TCC Library adapts to meet evolving needs of students and employees
The student quickened her pace. Her heart rate gained speed as she approached the door. Stepping inside, she was surprised at the anticipation she felt. She had had blind dates before, but this was different. This blind date could take her on an adventure of a lifetime.
She approached the counter and was greeted with a friendly face. They exchanged pleasantries, but she was here for a reason and would not be delayed with small talk. Her eyes darted across the counter, wondering which one would be hers.
The librarian, who studied the student’s questionnaire beforehand, chose exactly the book that he thought she would enjoy. He handed her a hardback and confidently said, “You’re going to love this one.”
The TCC Library will hold its second annual Blind Book Date in February. The event gives students and employees the opportunity to be “fixed up” on a blind date with a book that is based on their preferences. Librarians ask participants to answer a questionnaire with genre choices, and then the librarians match each participant with a book.
Blind Book Date is one of the many activities that the TCC Library holds throughout the year to engage students and employees. The library recognizes Banned Books Week every September by connecting readers with content that has faced censorship in the past. The library celebrates commemorative months such as Black History Month, Women’s History Month, LGBT History Month and Poetry Month by promoting relevant literature, creating displays and sponsoring activities.
Students in Professor Lu Ann Thompson’s Honors Composition II course hold brooms that engineering students constructed from one pound of uncooked spaghetti, one phone book and one roll of duct tape. Part of the composition students’ role at the Harry Potter Halloween Bash included judging the brooms based on their similarity to Harry Potter’s actual broom. Students pictured are, from left, Sarah Phariss, Linda Devore, Kaleb Dillard, Paul Tutty and Ken Norton.
In October, the library partnered with Professor Lu Ann Thompson’s Honors Composition II course that had a Harry Potter theme. Together, they had a Harry Potter Halloween Bash in the library on the TCC Northeast Campus on Oct. 31.
“My students enjoyed the Halloween bash, and it wouldn’t have been possible without help from the TCC librarians,” said Professor Thompson. “They planned the event, created a Harry Potter research guide especially for my class, and made sure I had the resources that I needed to teach the class. I am fortunate to work with such innovative and generous colleagues.”
Creating learning experiences within the TCC community is a natural function for the library, which serves as a college wide academic resource that supports learning and teaching at the College.
“By hosting events and programs and by participating in college wide initiatives, the library becomes a place where students, faculty, and staff can connect and develop relationships which in turn facilitate learning and transform thinking,” said Paula Settoon, Dean of Libraries and College Librarian.
Even though learning and teaching has always been the focus, the library has evolved in recent years to better meet the needs of students and employees. Perhaps the biggest change is its name. The former TCC Learning Resources Center is now the TCC Library.
“It was important to change the name because ‘library’ is an enduring name,” Settoon said. “Students understand what a library is, but many were confused by the term LRC or ‘Learning Resources Center.’”
Mike Meisenheimer, Library Manager, said he has seen positive results from the new name.
“We’ve found much less confusion on the part of students, faculty and staff by changing the name to library,” he said. “And, we have also noticed an uptick in reading for pleasure since the change was made.”

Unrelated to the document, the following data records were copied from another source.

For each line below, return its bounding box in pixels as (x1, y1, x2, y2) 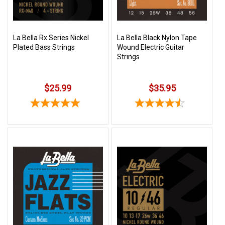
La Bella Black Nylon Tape (117, 34, 197, 42)
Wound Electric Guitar (117, 43, 185, 52)
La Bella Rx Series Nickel (13, 34, 89, 42)
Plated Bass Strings (13, 43, 75, 52)
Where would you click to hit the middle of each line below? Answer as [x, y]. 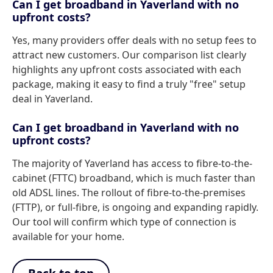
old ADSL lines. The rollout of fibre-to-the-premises [129, 193]
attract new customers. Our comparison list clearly [129, 55]
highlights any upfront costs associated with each [127, 69]
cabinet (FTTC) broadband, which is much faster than [134, 178]
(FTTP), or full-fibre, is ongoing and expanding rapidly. [135, 207]
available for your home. [68, 236]
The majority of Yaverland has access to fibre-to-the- [132, 163]
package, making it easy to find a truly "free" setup [129, 84]
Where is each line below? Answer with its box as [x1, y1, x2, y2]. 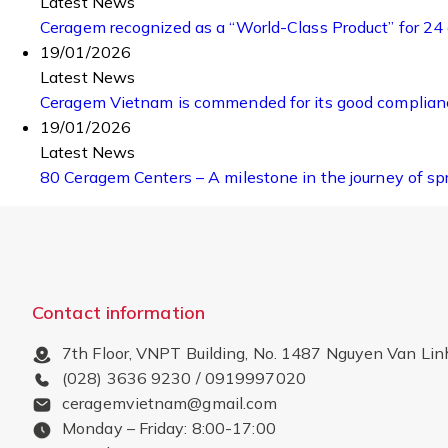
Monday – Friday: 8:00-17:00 [62, 417, 276, 438]
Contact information [32, 300, 205, 324]
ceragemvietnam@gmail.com [62, 392, 278, 413]

The new name has helped librarians better communicate who they are and what they do, promoting increased awareness of services, such as one-on-one appointments and library instruction classes. The classes, typically arranged by a professor, familiarize students with all of the different resources and help available. They break down perceived barriers that the library is a scary place.
TCC Library staff helped facilitate the Hogwarts Halloween Bash on the TCC Northeast Campus in October. Employees from across the College presented literary insight on the Harry Potter book series.
“These library instruction sessions do an excellent job of helping students get past any intimidation or fears they have of asking a librarian for help,” said Stephanie Ingold, Library Manager.
Once the fear factor is removed, students are on their way to being successful in their research endeavors and, perhaps, having some fun along the way. Amy Norman, Library Manager, said they want to engage students beyond the research assignment. This is where activities such as Blind Book Date come in.
“Extra activities provide an additional way for the students to be a part of the library aside from writing that essay or taking a quiz or researching for articles on a disease which is all work, no play,” she said. “We want their college experience to include fun.”